··· EXTRACTED DATA ···

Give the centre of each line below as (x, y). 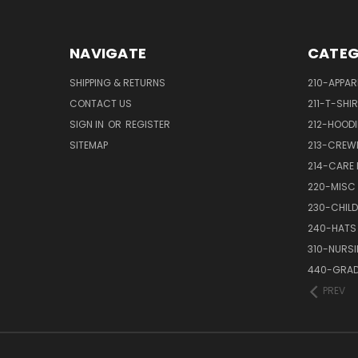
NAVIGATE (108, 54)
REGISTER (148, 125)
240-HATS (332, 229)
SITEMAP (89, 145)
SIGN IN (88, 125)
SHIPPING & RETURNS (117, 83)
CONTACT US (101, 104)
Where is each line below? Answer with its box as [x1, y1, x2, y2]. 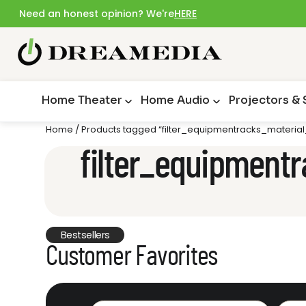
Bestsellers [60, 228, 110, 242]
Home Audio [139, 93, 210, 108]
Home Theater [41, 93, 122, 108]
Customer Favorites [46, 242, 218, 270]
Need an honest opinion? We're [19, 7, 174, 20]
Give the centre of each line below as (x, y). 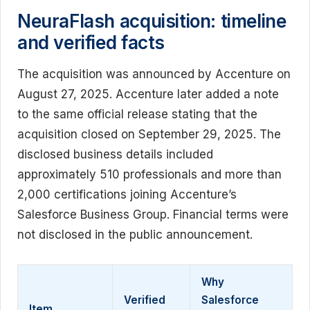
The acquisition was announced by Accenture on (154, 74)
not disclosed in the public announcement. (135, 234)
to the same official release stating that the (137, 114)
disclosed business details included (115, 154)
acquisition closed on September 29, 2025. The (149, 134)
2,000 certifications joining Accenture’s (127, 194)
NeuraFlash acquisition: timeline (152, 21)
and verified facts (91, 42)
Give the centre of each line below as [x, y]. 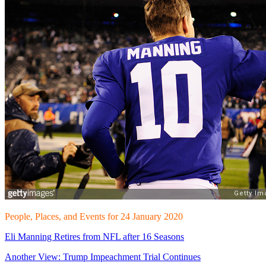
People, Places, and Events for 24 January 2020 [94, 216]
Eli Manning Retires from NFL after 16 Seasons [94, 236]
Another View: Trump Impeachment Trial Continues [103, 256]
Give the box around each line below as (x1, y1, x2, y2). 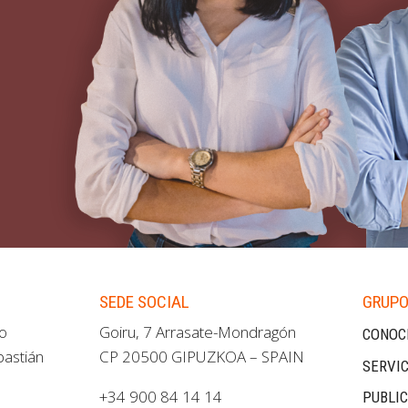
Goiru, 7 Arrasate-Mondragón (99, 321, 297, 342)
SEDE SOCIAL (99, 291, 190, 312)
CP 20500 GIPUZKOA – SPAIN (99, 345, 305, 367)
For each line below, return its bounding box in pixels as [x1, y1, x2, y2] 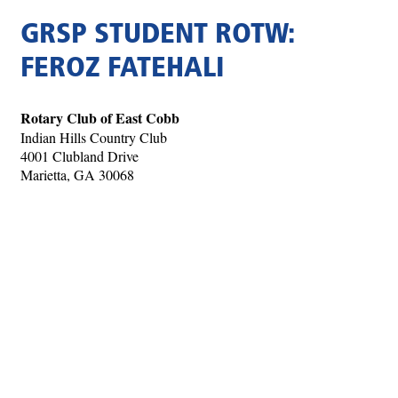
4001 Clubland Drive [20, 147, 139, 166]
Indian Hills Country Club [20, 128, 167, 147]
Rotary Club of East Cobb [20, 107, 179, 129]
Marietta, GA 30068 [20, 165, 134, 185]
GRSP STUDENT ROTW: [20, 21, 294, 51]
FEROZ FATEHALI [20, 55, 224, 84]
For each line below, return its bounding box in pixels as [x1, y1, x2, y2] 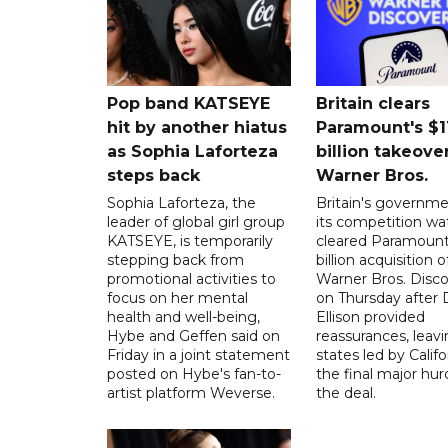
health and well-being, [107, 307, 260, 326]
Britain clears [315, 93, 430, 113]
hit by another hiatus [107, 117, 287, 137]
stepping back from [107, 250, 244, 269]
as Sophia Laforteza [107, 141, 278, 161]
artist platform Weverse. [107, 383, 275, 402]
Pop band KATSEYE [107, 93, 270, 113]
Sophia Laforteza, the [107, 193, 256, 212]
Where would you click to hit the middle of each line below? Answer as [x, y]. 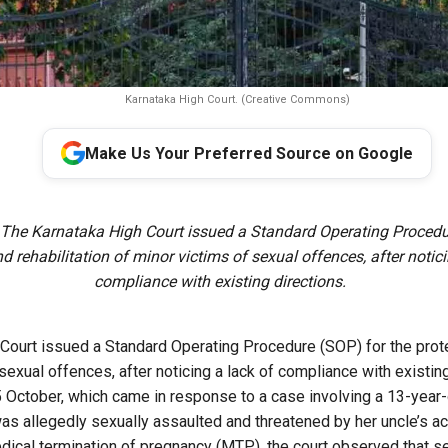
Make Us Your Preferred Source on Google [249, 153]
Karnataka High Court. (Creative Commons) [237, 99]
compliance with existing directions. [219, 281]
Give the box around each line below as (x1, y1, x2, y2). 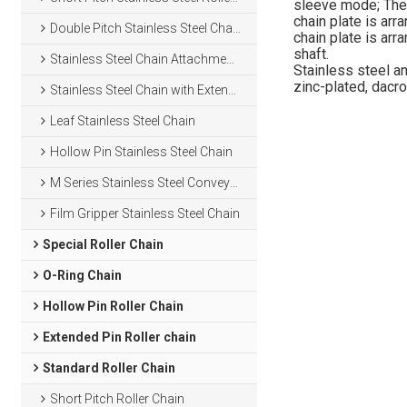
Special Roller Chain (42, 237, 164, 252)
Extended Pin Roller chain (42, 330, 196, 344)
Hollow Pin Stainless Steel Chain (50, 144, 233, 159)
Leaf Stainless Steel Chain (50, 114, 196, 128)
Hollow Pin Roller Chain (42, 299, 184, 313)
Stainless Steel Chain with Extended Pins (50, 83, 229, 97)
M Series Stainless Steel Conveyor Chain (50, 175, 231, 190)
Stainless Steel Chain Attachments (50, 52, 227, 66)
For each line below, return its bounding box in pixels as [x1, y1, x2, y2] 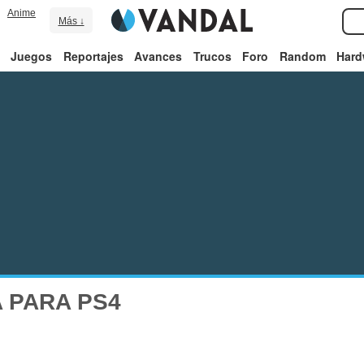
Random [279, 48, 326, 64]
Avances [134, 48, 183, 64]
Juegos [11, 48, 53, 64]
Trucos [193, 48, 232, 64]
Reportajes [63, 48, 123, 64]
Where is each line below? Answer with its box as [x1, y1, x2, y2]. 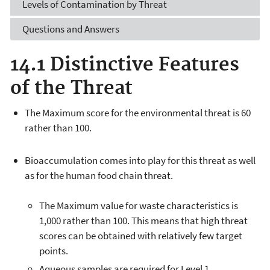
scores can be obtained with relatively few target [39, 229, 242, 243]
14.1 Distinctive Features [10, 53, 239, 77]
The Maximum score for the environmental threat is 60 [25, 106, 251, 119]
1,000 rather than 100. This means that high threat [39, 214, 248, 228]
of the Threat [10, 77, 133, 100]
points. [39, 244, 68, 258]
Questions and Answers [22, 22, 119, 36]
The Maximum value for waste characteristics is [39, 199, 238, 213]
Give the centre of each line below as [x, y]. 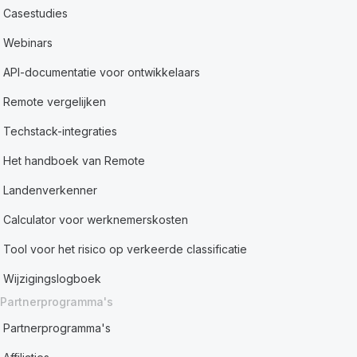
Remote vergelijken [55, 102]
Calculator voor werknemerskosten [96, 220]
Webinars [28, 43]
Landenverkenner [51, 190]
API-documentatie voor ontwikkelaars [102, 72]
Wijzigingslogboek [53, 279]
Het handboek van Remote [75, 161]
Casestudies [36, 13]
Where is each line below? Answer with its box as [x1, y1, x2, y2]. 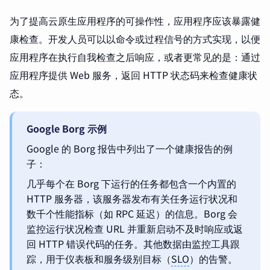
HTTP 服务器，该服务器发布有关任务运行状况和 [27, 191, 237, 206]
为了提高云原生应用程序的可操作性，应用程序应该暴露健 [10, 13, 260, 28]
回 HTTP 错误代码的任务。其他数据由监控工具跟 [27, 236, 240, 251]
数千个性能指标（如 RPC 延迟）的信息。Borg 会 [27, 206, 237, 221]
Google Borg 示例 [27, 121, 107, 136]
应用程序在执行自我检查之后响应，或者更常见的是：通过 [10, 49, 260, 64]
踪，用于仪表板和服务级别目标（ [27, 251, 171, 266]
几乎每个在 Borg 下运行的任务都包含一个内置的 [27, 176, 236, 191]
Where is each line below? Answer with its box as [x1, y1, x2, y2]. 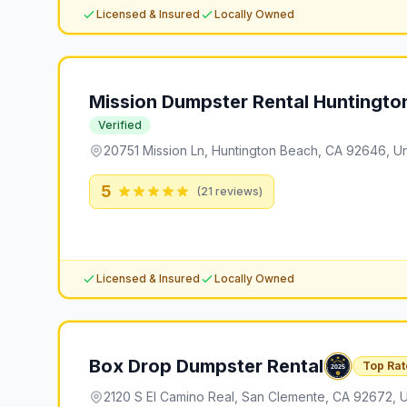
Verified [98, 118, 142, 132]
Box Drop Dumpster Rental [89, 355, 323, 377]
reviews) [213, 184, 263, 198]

···

→ **EXERCISE**
For the material above, repeat each line exactly and leave out the pictures.

→ **EXPECTED ANSWER**
Give the centre of each line below as (x, y). 
NAVIGATE (108, 54)
REGISTER (148, 125)
240-HATS (332, 229)
SITEMAP (89, 145)
SIGN IN (88, 125)
SHIPPING & RETURNS (117, 83)
CONTACT US (101, 104)
Where is each line below? Answer with its box as [x1, y1, x2, y2]. 
Bestsellers [60, 228, 110, 242]
Home Audio [139, 93, 210, 108]
Home Theater [41, 93, 122, 108]
Customer Favorites [46, 242, 218, 270]
Need an honest opinion? We're [19, 7, 174, 20]
Give the centre of each line below as (x, y). 
The acquisition was announced by Accenture on (154, 74)
not disclosed in the public announcement. (135, 234)
to the same official release stating that the (137, 114)
disclosed business details included (115, 154)
acquisition closed on September 29, 2025. The (149, 134)
2,000 certifications joining Accenture’s (127, 194)
NeuraFlash acquisition: timeline (152, 21)
and verified facts (91, 42)
Give the centre of each line below as [x, y]. 
People, Places, and Events for 24 January 2020 [94, 216]
Eli Manning Retires from NFL after 16 Seasons [94, 236]
Another View: Trump Impeachment Trial Continues [103, 256]
Give the box around each line below as (x1, y1, x2, y2). 
Goiru, 7 Arrasate-Mondragón (99, 321, 297, 342)
SEDE SOCIAL (99, 291, 190, 312)
CP 20500 GIPUZKOA – SPAIN (99, 345, 305, 367)
For each line below, return its bounding box in pixels as [x1, y1, x2, y2] 
4001 Clubland Drive [20, 147, 139, 166]
Indian Hills Country Club [20, 128, 167, 147]
Rotary Club of East Cobb [20, 107, 179, 129]
Marietta, GA 30068 [20, 165, 134, 185]
GRSP STUDENT ROTW: [20, 21, 294, 51]
FEROZ FATEHALI [20, 55, 224, 84]
For each line below, return its bounding box in pixels as [x1, y1, x2, y2] 
health and well-being, [107, 307, 260, 326]
Britain clears [315, 93, 430, 113]
hit by another hiatus [107, 117, 287, 137]
stepping back from [107, 250, 244, 269]
as Sophia Laforteza [107, 141, 278, 161]
artist platform Weverse. [107, 383, 275, 402]
Pop band KATSEYE [107, 93, 270, 113]
Sophia Laforteza, the [107, 193, 256, 212]
Where would you click to hit the middle of each line below? Answer as [x, y]. 
Make Us Your Preferred Source on Google [249, 153]
Karnataka High Court. (Creative Commons) [237, 99]
compliance with existing directions. [219, 281]
Give the box around each line below as (x1, y1, x2, y2). 
Special Roller Chain (42, 237, 164, 252)
Extended Pin Roller chain (42, 330, 196, 344)
Hollow Pin Stainless Steel Chain (50, 144, 233, 159)
Leaf Stainless Steel Chain (50, 114, 196, 128)
Hollow Pin Roller Chain (42, 299, 184, 313)
Stainless Steel Chain with Extended Pins (50, 83, 229, 97)
M Series Stainless Steel Conveyor Chain (50, 175, 231, 190)
Stainless Steel Chain Attachments (50, 52, 227, 66)
For each line below, return its bounding box in pixels as [x1, y1, x2, y2] 
Random [279, 48, 326, 64]
Avances [134, 48, 183, 64]
Juegos [11, 48, 53, 64]
Trucos [193, 48, 232, 64]
Reportajes [63, 48, 123, 64]
Where is each line below? Answer with its box as [x1, y1, x2, y2]. 
scores can be obtained with relatively few target [39, 229, 242, 243]
14.1 Distinctive Features [10, 53, 239, 77]
The Maximum score for the environmental threat is 60 [25, 106, 251, 119]
1,000 rather than 100. This means that high threat [39, 214, 248, 228]
of the Threat [10, 77, 133, 100]
points. [39, 244, 68, 258]
Questions and Answers [22, 22, 119, 36]
The Maximum value for waste characteristics is [39, 199, 238, 213]
Give the centre of each line below as [x, y]. 
Remote vergelijken [55, 102]
Calculator voor werknemerskosten [96, 220]
Webinars [28, 43]
Landenverkenner [51, 190]
API-documentatie voor ontwikkelaars [102, 72]
Wijzigingslogboek [53, 279]
Het handboek van Remote [75, 161]
Casestudies [36, 13]
Where is each line below? Answer with its box as [x1, y1, x2, y2]. 
HTTP 服务器，该服务器发布有关任务运行状况和 [27, 191, 237, 206]
为了提高云原生应用程序的可操作性，应用程序应该暴露健 [10, 13, 260, 28]
回 HTTP 错误代码的任务。其他数据由监控工具跟 [27, 236, 240, 251]
数千个性能指标（如 RPC 延迟）的信息。Borg 会 [27, 206, 237, 221]
Google Borg 示例 [27, 121, 107, 136]
应用程序在执行自我检查之后响应，或者更常见的是：通过 [10, 49, 260, 64]
踪，用于仪表板和服务级别目标（ [27, 251, 171, 266]
几乎每个在 Borg 下运行的任务都包含一个内置的 [27, 176, 236, 191]
Where is each line below? Answer with its box as [x1, y1, x2, y2]. 
Verified [98, 118, 142, 132]
Box Drop Dumpster Rental [89, 355, 323, 377]
reviews) [213, 184, 263, 198]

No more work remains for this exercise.